2.2. Coordinate Transformation

The CT strategies for this study include 4-parameter, 6-parameter, and 7-parameter strategies. The 4-parameter CT is used for simple adjustments, such as translating and rotating maps with a uniform scale [34,35]. The 6-parameter CT handles cases where differential scaling and rotation are needed [35,36]. The 7-parameter Helmert transformation is a commonly used 3D coordinate transformation model that consists of three translation parameters, three rotation parameters, and one uniform scale factor [37,38]. It is widely applied in the registration of point cloud data obtained from different platforms, such as UAVs and USVs, to achieve spatial alignment under a single global scale. In contrast, the 4-parameter and 6-parameter transformations are typically applied to 2D datasets, where the parameters include translations, rotation, and (in the case of the 4-parameter model) a scale factor. Although the 7-parameter model assumes uniform scaling, future studies could explore extending this model by introducing additional scale factors to form 8- or 9-parameter transformations for anisotropic scaling and enhanced registration flexibility. The 4-parameter CT model can be expressed as follows [39]:

$$\left\{\begin{array}{c}X=ax-by+c\\ Y=bx-ay+d\end{array}\right.$$

(3)

where ($x$, $y$) are the original coordinates, and ($X$, $Y$) are the transformed coordinates. It includes the translation parameters ($c$ and $d$) and the rotation parameters ($a$ and $b$). The six-parameter CT model can be expressed as follows [39]:

$$\left\{\begin{array}{c}X=ax+by+c\\ Y=dx+ey+f\end{array}\right.$$

(4)

where ($x$, $y$) are the original coordinates, and ($X$, $Y$) are the transformed coordinates. It includes the translation parameters ($c$ and $f$), the rotation parameters and scale adjustments ($a$, $b$, $d$, and $e$). The 7-parameter CT model between any two Cartesian systems can be written as follows [40]:

$$\left[\begin{array}{c}{X}_G\\ Y_G\\ Z_G\end{array}\right]=\left(1+dm\right)\left[\begin{array}{ccc}1& \mathsf{\gamma }& -\mathsf{\beta }\\ -\mathsf{\gamma }& 1& \mathsf{\alpha }\\ \mathsf{\beta }& -\mathsf{\alpha }& 1\end{array}\right]\left[\begin{array}{c}{X}_L\\ Y_L\\ Z_L\end{array}\right]+\left[\begin{array}{c}{T}_X\\ T_Y\\ T_Z\end{array}\right]$$

(5)

where ($X_L$, $Y_L$, $Z_L$) are the original coordinates and ($X_G$, $Y_G$, $Z_G$) are the transformed coordinates;${ T}_X$, $T_Y$, and $T_Z$ are the translation parameters; $\mathsf{\alpha }$, $\mathsf{\beta }$, and $\mathsf{\gamma }$ are the rotation parameters; and $dm$ is the parameter of scale correction. In this study, CT calculations involving four parameters, six parameters, or seven parameters are all determined through a least squares adjustment.
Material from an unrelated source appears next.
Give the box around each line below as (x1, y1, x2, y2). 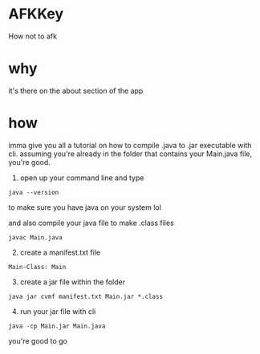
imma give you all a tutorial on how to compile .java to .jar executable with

In Equations (3)–(5), each parameter represents a distinct geometric element of the transformation. In the 4-parameter and 6-parameter models, the coefficients ($a$, b, d, e) describe the combined effects of rotation and scale in the horizontal plane, while the remaining terms (c, d, f) represent translations along the X and Y directions. For the 7-parameter Helmert transformation (Equation (5)), $T_X$, $T_Y$, and $T_Z$ denote translations, α, β, and γ are the rotation angles about the X-, Y-, and Z-axes, and $dm$ is the uniform scale factor. The rotations follow the right-hand rule, where positive angles correspond to counter-clockwise rotation about each axis. The transformation is applied in the X–Y–Z order to convert coordinates from the local system ($X_L$, $Y_L$, $Z_L$) to the global system ($X_G$, $Y_G$, $Z_G$). This convention is consistent with the standard geodetic Helmert model commonly used in 3D coordinate conversion.

3. Study Area and Data

This paper includes three study areas. Their locations and aerial images are shown in Figure 1. Study area 1 is located in the Cien retention basin area in Zhongpu Township, Chiayi County. The area comprises three ponds, with this study using the central pond as a case example for the registration of USV and UAV point cloud data. The USV was employed to survey the bathymetry of the pond bottom, whereas the UAV was used to survey the terrain around this pond. Study area 2 is located at the buildings of the Department of Soil and Water Conservation (SWC) of National Chung Hsing University (NCHU), Taichung City, and study area 3 is located at the Sijiaolin Stream within Dongshi Forestry Culture Park in Taichung City. There are several soil and water conservation structures in the Sijiaolin Stream. We test the registration results of the USV-derived and UAV-derived point cloud models in the study area 1 and those of the UAV-derived point cloud models in the study areas 2 and 3.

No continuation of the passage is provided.